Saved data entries
════
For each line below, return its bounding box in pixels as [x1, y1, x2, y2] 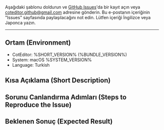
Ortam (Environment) [5, 39, 71, 47]
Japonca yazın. [5, 20, 36, 26]
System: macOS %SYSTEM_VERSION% [12, 56, 92, 63]
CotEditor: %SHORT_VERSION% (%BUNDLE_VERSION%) [12, 52, 127, 57]
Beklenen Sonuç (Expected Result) [5, 117, 113, 126]
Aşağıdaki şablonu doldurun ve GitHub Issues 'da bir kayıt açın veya [5, 4, 141, 10]
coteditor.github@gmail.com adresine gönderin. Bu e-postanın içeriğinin [5, 9, 150, 15]
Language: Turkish [12, 62, 50, 68]
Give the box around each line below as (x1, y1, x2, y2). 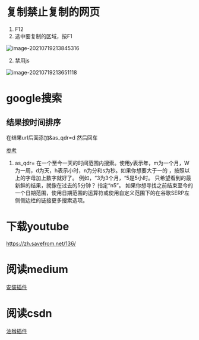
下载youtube (6, 220, 70, 233)
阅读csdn (6, 307, 52, 320)
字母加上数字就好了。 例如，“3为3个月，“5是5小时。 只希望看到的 (25, 174, 186, 181)
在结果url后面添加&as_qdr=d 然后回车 (6, 134, 98, 141)
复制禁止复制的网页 (6, 5, 100, 19)
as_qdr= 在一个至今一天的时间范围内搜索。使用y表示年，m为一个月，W (14, 159, 189, 166)
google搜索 (6, 92, 62, 105)
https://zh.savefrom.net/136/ (6, 240, 76, 247)
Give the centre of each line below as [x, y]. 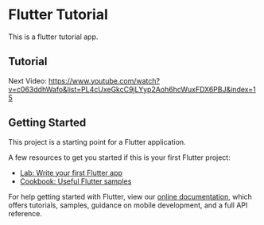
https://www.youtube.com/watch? [104, 80]
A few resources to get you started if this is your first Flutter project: [119, 157]
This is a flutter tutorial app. [53, 37]
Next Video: [28, 80]
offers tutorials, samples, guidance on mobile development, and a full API [128, 205]
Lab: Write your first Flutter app [71, 173]
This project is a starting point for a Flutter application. [97, 142]
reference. [25, 213]
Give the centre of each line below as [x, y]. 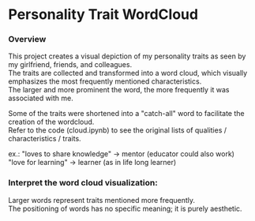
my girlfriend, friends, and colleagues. [70, 65]
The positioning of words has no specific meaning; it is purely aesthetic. [125, 208]
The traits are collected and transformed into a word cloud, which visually [128, 73]
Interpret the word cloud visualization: [83, 183]
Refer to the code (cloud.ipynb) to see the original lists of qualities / [118, 130]
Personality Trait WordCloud [103, 15]
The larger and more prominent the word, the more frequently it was [119, 90]
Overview [27, 39]
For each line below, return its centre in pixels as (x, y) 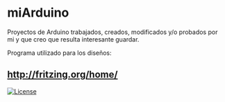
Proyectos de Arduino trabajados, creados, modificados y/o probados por (112, 32)
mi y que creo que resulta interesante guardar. (73, 39)
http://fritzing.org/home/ (62, 75)
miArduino (38, 13)
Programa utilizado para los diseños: (60, 53)
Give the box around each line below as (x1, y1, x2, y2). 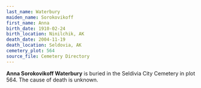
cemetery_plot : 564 (6, 48, 55, 54)
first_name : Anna (6, 20, 50, 26)
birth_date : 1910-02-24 (6, 25, 66, 32)
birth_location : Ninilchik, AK (6, 31, 85, 37)
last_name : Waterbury (6, 8, 61, 15)
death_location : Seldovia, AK (6, 43, 82, 48)
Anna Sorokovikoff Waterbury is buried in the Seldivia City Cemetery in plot (6, 69, 196, 77)
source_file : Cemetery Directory (6, 53, 90, 59)
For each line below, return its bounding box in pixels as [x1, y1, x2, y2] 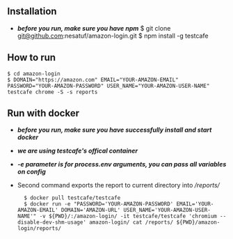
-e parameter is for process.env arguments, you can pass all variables [17, 160, 227, 169]
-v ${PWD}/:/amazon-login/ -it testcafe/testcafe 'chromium [39, 213, 217, 220]
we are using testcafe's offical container [17, 146, 138, 155]
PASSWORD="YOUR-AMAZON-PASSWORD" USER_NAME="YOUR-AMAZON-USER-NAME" [7, 82, 210, 89]
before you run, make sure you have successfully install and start [17, 125, 212, 134]
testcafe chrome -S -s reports [7, 88, 98, 95]
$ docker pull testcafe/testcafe [24, 194, 121, 201]
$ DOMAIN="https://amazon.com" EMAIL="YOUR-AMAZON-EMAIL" [7, 76, 179, 83]
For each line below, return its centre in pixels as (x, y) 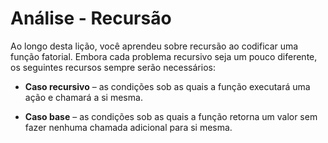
════
* _The problem_: The answer must consist only of the lines from the beginning of the entries above through the line that holds "CotEditor: %SHORT_VERSION% (%BUNDLE_VERSION%)", reproduced exactly and without pictures.

* _Your solution_:
For each line below, return its bounding box in pixels as [x1, y1, x2, y2] 
Ortam (Environment) [5, 39, 71, 47]
Japonca yazın. [5, 20, 36, 26]
System: macOS %SYSTEM_VERSION% [12, 56, 92, 63]
CotEditor: %SHORT_VERSION% (%BUNDLE_VERSION%) [12, 52, 127, 57]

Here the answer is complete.